藤井 ですよね。自分の人生を自分で描くというか、意外と毎日のことやってるとそういう考え方にならないというか。

矢野 なりますよね。

藤井 毎日のことで一生懸命になっちゃうんですけど。このRee-Dのコンテンツに来ると、お茶の間休憩ができるじゃないですけど。

矢野 ぜひ皆さんのほうからこういうコンテンツを充実させてほしいとか、そういう声が挙がっていただくと私たちもそれを取り上げてぜひシリーズにしたいですね。私たちだけじゃなくて、学内のいろんな人材に少し入っていただく中で、皆さんの経験知とそれから専門的な知識を生かした企画も考えたいですね。

藤井 そうですね。そういうわけでインタビューページとコラムページっていうふうな2本立てで考えています。
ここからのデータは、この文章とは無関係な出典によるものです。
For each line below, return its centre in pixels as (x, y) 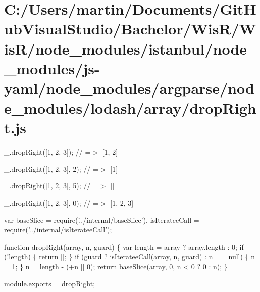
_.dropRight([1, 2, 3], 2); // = (51, 168)
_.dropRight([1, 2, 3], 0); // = (51, 203)
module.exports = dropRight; (50, 283)
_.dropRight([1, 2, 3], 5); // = (51, 186)
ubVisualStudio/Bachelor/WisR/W (130, 29)
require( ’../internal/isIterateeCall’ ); (58, 230)
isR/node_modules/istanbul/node (126, 48)
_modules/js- (52, 68)
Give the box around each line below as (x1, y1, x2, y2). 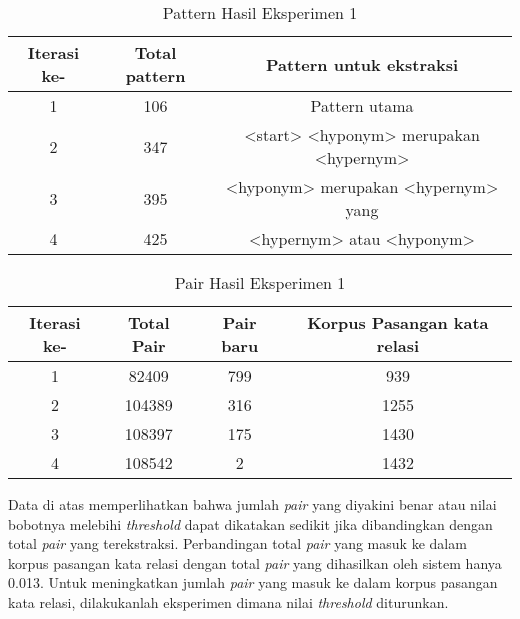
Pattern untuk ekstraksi (266, 52, 459, 76)
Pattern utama (310, 94, 414, 117)
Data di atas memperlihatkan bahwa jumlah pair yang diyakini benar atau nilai (8, 494, 497, 514)
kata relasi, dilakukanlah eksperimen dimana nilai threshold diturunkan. (8, 591, 449, 612)
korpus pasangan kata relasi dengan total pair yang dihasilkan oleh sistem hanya (8, 552, 502, 573)
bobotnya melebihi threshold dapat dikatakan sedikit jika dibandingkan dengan (8, 513, 493, 534)
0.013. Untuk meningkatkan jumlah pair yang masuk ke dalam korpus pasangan (8, 572, 498, 593)
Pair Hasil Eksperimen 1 (174, 271, 346, 294)
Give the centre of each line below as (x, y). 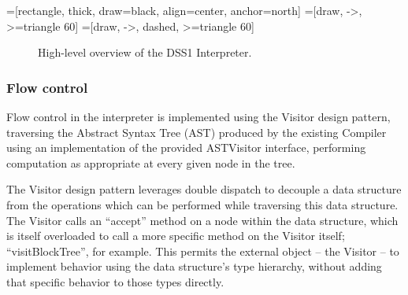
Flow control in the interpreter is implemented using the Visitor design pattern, (198, 116)
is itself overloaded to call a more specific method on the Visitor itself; (176, 236)
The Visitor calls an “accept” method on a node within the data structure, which (202, 220)
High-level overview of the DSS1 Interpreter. (145, 52)
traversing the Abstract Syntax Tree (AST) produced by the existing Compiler (197, 132)
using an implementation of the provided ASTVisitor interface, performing (186, 147)
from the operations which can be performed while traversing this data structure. (202, 204)
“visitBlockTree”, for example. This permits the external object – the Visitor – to (203, 251)
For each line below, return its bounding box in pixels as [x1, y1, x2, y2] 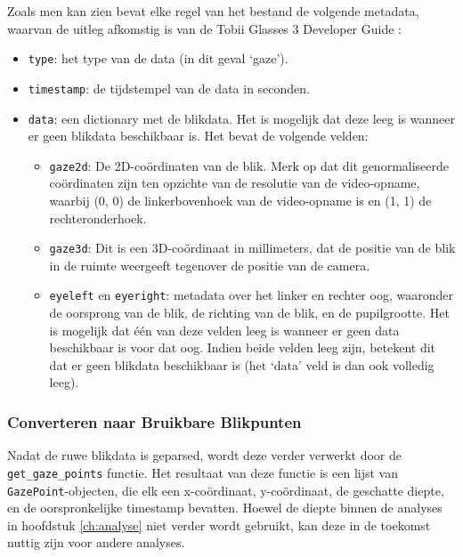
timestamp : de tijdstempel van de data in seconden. [28, 78, 310, 97]
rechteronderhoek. [49, 208, 147, 227]
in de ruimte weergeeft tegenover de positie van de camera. [49, 255, 370, 274]
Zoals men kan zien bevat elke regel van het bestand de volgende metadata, [7, 2, 419, 20]
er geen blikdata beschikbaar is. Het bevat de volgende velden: [28, 126, 369, 145]
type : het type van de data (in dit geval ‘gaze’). [28, 49, 288, 68]
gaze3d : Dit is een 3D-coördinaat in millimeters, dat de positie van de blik [49, 238, 456, 257]
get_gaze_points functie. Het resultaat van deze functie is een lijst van [7, 463, 398, 481]
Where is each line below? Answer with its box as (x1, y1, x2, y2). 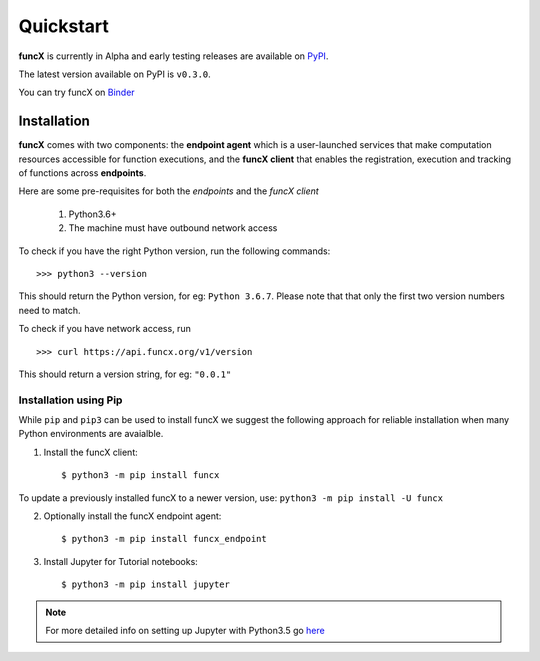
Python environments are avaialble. (18, 428, 164, 440)
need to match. (18, 304, 81, 316)
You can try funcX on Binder (18, 86, 135, 99)
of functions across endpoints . (18, 167, 147, 179)
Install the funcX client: (43, 446, 139, 458)
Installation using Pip (18, 393, 123, 407)
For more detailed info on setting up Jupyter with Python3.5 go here (45, 624, 325, 636)
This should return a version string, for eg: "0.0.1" (18, 368, 232, 380)
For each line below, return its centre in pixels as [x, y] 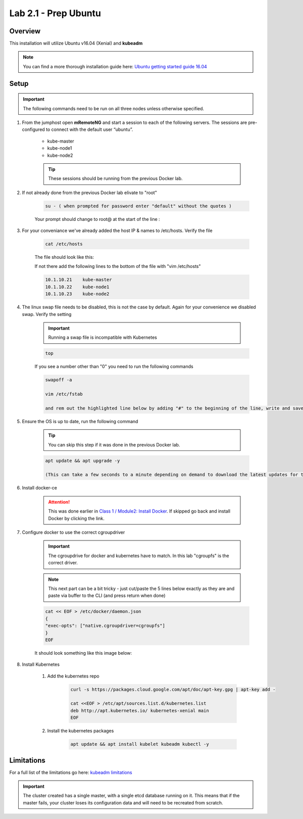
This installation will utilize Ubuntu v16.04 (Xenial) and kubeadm [76, 43]
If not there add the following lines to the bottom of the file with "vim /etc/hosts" [118, 266]
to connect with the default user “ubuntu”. [89, 129]
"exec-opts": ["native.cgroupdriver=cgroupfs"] [105, 626]
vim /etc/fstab [64, 394]
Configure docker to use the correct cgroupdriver [73, 532]
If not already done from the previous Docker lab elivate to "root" [90, 193]
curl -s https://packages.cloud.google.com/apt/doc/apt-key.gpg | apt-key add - [173, 689]
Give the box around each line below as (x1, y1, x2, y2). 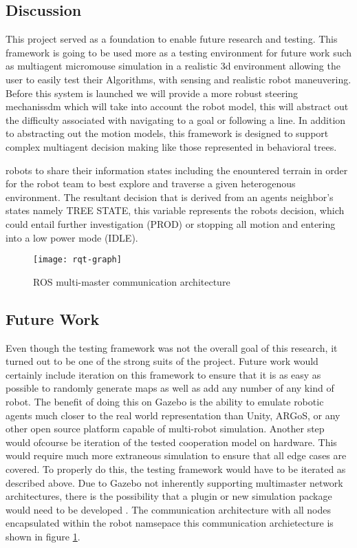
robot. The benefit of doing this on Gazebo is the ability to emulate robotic (6, 394, 324, 408)
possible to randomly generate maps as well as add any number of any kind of (6, 381, 334, 395)
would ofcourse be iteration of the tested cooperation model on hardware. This (6, 434, 337, 449)
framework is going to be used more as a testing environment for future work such (6, 45, 352, 59)
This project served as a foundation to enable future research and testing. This (6, 32, 338, 46)
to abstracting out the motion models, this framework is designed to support (6, 126, 329, 140)
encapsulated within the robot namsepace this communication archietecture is (6, 516, 334, 530)
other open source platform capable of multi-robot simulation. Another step (6, 421, 325, 436)
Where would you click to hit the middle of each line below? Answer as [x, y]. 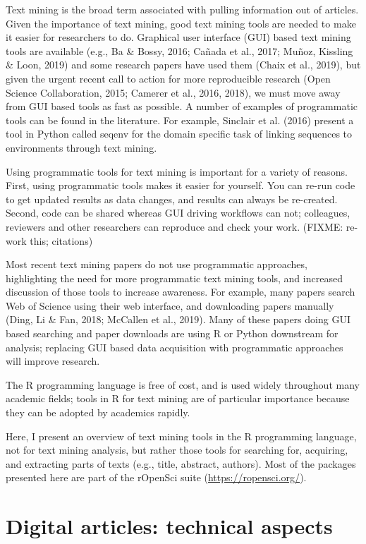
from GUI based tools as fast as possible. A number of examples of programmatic [182, 106]
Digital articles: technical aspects [169, 526]
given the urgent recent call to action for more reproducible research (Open [168, 78]
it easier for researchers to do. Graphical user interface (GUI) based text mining [178, 37]
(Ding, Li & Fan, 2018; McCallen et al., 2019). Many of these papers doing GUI [178, 319]
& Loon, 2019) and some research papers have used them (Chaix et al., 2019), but [183, 65]
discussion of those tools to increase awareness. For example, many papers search [181, 292]
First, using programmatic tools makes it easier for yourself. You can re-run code [181, 185]
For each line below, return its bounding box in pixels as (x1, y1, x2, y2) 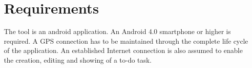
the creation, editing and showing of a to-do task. (4, 54, 152, 65)
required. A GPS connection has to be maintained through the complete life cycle (4, 35, 248, 46)
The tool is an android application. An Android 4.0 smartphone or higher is (4, 26, 231, 36)
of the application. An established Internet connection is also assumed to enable (4, 45, 243, 55)
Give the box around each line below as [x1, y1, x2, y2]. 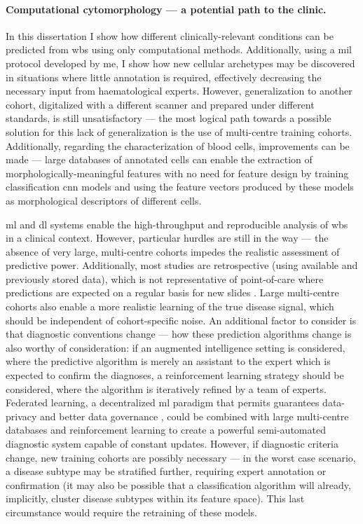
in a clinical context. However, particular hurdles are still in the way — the [6, 230, 329, 245]
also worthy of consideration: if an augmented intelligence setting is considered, [6, 340, 345, 354]
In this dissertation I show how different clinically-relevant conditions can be [6, 28, 334, 43]
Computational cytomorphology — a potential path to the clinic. [6, 1, 327, 16]
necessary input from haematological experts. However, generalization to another [6, 83, 352, 98]
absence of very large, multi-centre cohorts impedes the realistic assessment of [6, 244, 340, 258]
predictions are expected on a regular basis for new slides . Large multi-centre [6, 285, 339, 300]
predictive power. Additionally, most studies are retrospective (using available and [6, 258, 358, 273]
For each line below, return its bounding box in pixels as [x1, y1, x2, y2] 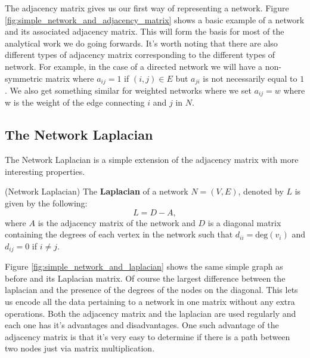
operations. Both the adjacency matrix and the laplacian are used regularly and [5, 307, 296, 319]
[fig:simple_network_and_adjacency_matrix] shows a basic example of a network [5, 13, 305, 26]
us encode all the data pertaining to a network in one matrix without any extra [5, 295, 295, 308]
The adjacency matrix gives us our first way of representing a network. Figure [5, 2, 289, 14]
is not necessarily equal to [203, 72, 297, 84]
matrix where [45, 72, 94, 84]
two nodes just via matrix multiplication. [5, 342, 155, 354]
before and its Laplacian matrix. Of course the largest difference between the [5, 271, 286, 284]
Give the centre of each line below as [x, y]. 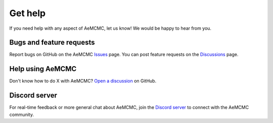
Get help [27, 13]
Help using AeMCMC [43, 69]
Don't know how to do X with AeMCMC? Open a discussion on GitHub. [83, 81]
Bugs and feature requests [52, 43]
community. [21, 114]
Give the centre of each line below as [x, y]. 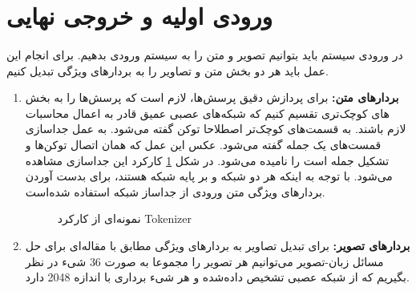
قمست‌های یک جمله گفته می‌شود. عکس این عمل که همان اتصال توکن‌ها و [203, 144]
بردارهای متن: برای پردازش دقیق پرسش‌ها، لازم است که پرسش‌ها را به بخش [212, 97]
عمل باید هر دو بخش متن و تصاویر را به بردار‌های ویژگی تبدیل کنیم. [168, 70]
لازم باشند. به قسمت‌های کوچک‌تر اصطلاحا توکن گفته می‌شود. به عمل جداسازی [216, 129]
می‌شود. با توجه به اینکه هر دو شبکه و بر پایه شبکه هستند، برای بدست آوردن [209, 176]
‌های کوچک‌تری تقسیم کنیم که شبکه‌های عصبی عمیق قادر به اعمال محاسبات [207, 113]
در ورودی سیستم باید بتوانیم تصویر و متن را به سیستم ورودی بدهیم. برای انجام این [205, 54]
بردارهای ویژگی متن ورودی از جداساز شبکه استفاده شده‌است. [175, 191]
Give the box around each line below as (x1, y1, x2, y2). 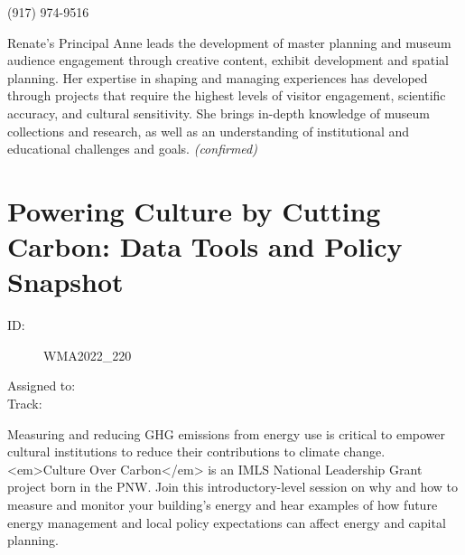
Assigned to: (7, 376, 76, 395)
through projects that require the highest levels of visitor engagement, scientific (7, 86, 446, 105)
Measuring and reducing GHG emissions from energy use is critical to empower (7, 424, 446, 443)
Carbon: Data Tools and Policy (7, 228, 403, 265)
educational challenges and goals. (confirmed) (7, 139, 257, 158)
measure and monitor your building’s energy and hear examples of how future (7, 495, 438, 513)
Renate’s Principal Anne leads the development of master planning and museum (7, 33, 451, 52)
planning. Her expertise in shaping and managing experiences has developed (7, 68, 428, 87)
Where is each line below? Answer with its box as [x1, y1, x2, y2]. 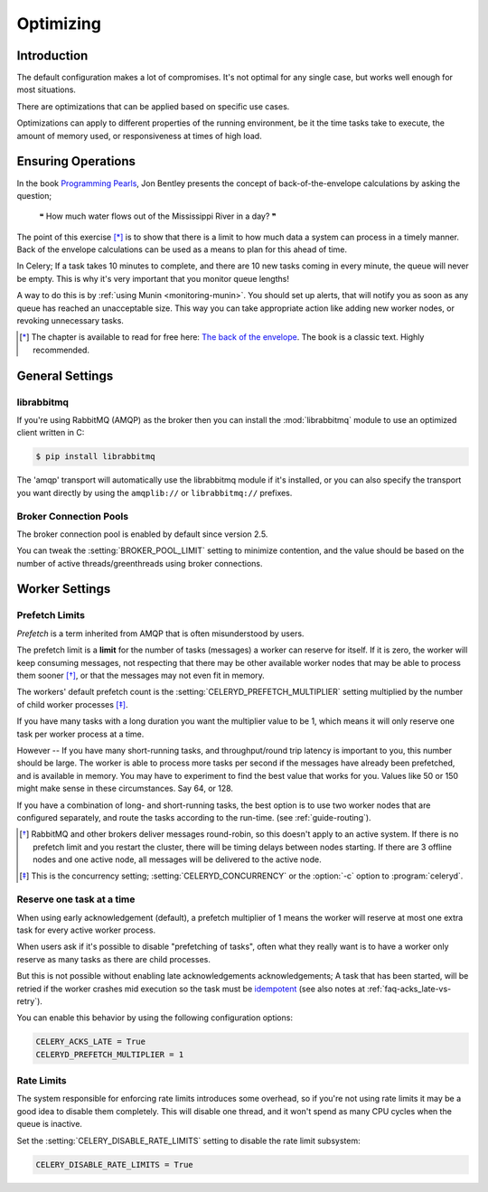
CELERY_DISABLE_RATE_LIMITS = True [35, 1159, 193, 1169]
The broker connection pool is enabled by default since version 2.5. [16, 529, 268, 540]
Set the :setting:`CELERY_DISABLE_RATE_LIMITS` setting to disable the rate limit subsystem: [16, 1135, 361, 1146]
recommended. [33, 344, 90, 355]
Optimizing [16, 14, 101, 33]
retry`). [16, 995, 42, 1007]
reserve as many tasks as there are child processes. [16, 953, 211, 964]
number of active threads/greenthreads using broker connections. [16, 558, 263, 568]
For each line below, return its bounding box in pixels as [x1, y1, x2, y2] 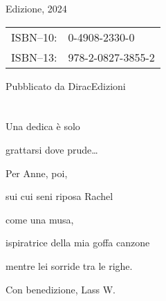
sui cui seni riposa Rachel [6, 189, 113, 203]
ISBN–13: [11, 48, 57, 65]
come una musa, [6, 212, 74, 226]
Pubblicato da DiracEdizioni [6, 78, 126, 93]
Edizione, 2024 [6, 1, 67, 15]
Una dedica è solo [6, 119, 80, 134]
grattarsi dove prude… [6, 142, 98, 156]
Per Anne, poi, [6, 165, 68, 180]
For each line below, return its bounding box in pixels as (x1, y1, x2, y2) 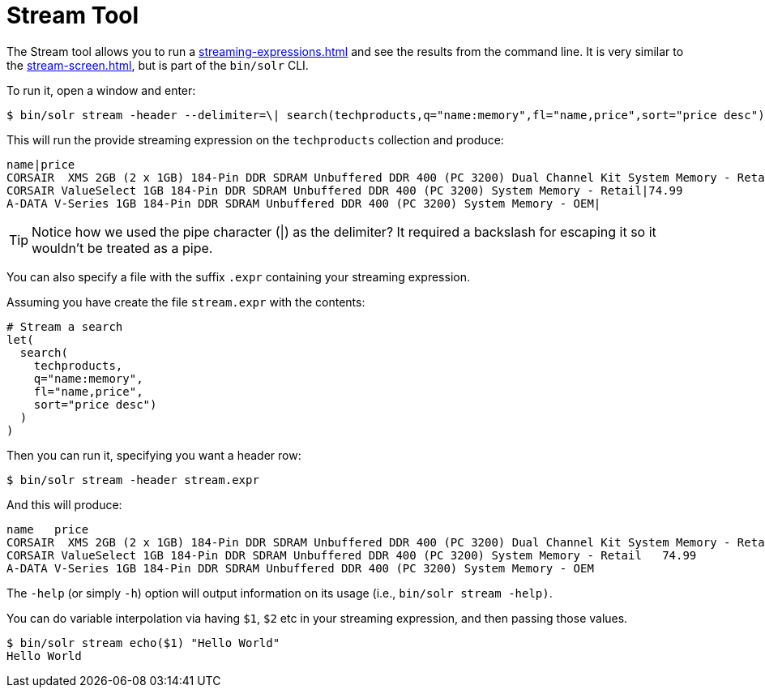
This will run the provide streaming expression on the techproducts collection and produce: (6, 132, 504, 147)
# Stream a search (6, 319, 123, 333)
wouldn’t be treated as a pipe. (32, 239, 213, 256)
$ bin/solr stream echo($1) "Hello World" (6, 636, 280, 649)
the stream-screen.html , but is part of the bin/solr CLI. (6, 58, 309, 72)
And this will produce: (6, 497, 122, 512)
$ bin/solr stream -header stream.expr (6, 473, 259, 486)
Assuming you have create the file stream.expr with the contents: (6, 294, 365, 309)
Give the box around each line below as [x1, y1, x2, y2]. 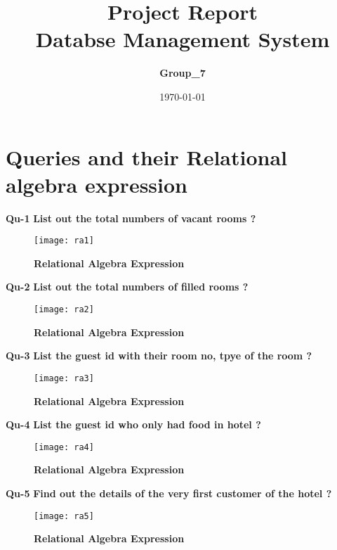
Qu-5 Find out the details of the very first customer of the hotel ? [6, 486, 332, 500]
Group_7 [159, 65, 206, 80]
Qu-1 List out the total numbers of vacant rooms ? [6, 210, 256, 225]
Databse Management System [35, 25, 330, 53]
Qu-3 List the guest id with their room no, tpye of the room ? [6, 348, 312, 363]
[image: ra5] [34, 511, 94, 521]
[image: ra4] [34, 442, 94, 452]
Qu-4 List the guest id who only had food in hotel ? [6, 417, 261, 432]
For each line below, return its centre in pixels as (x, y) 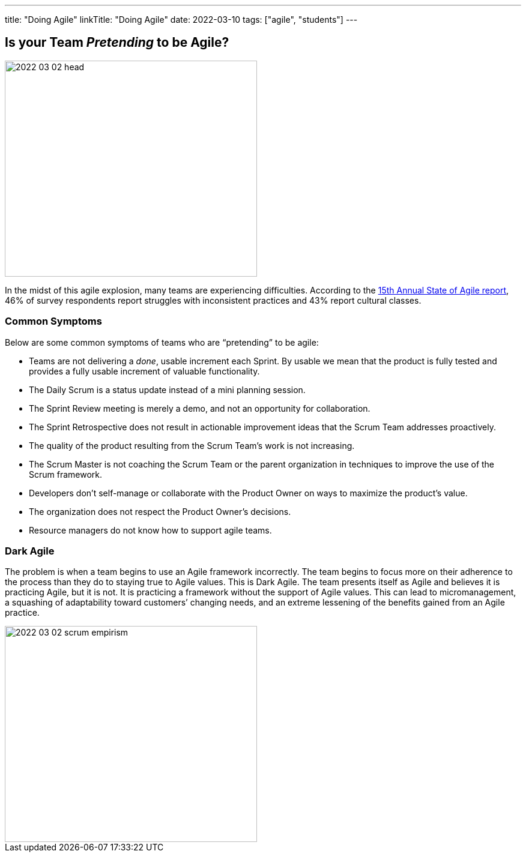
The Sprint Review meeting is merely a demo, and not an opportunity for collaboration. (200, 408)
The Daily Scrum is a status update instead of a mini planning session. (167, 389)
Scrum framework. (66, 474)
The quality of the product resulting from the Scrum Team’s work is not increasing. (192, 445)
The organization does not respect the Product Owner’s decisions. (160, 511)
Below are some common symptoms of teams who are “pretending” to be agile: (162, 342)
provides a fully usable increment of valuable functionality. (144, 371)
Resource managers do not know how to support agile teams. (150, 530)
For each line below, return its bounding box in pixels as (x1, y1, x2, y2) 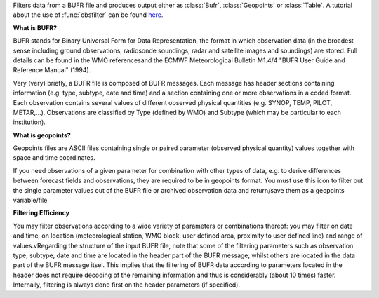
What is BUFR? (13, 23, 58, 32)
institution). (13, 118, 46, 126)
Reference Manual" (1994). (13, 66, 91, 74)
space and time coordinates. (13, 154, 95, 162)
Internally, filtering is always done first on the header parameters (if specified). (13, 280, 240, 289)
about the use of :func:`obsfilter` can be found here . (13, 11, 164, 19)
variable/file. (13, 196, 49, 205)
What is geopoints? (13, 130, 72, 140)
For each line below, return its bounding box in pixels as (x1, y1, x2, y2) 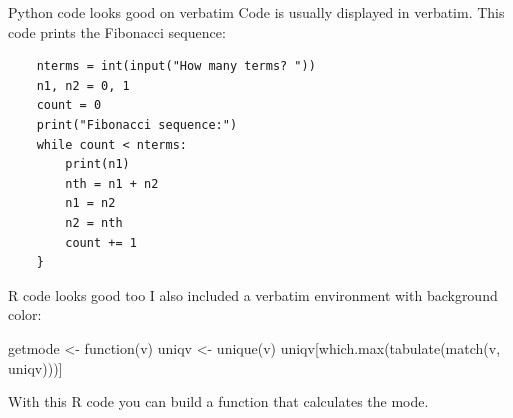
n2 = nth (65, 215, 123, 230)
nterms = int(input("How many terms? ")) (36, 59, 316, 74)
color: (8, 304, 42, 325)
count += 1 (65, 235, 137, 250)
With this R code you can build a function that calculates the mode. (8, 391, 429, 412)
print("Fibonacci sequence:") (36, 117, 238, 132)
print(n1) (65, 157, 130, 172)
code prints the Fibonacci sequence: (8, 21, 226, 42)
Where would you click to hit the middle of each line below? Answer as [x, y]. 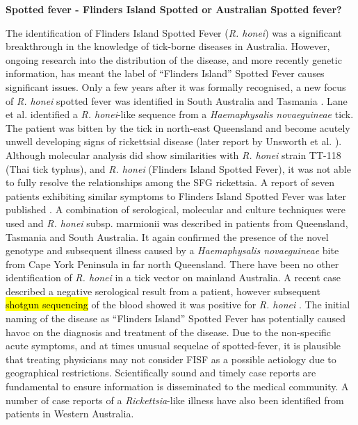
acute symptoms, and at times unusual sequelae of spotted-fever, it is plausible [173, 345]
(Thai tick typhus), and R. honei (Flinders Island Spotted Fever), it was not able [178, 168]
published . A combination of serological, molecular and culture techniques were [176, 209]
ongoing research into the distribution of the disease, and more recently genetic [174, 59]
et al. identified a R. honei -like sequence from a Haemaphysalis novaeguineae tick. [180, 114]
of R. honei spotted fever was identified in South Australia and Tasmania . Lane [177, 100]
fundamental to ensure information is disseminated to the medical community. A [177, 386]
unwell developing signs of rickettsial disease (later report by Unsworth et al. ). [174, 141]

みんなとお話ししながら、これってどうなっているんだろうって調べたくなるようなことも出てくるような気がしてて。

矢野 そういう意味では北大ってほんとに総合大学で、いろんな知の集まってる場だと思うので、皆さんにお願いして、みんなで創り上げていけるといいですよね。

藤井 そういう企画にこれからしていきましょう。

矢野 私たちだけじゃないから、北大ってほんとそういう意味では人材の宝庫なので、そういう人たちにちょっと応援していただきながら、みんなでやりたいですね。

藤井 巻き込んでお願いして。

矢野 それもいいですよね。

 
ダイバーシティ研究環境推進室(Ree-D)は、前身の女性研究者支援室より仕事(研究)とライフイベントの両立を叶えられるよう活動をしています。様々なテクノロジーやサービスが発展している今、かつては叶えられなかったことも叶えられるようになっていることもあるかもしれません。そんな知恵や知識を共有するメディアとなっていけるよう、企画して参ります。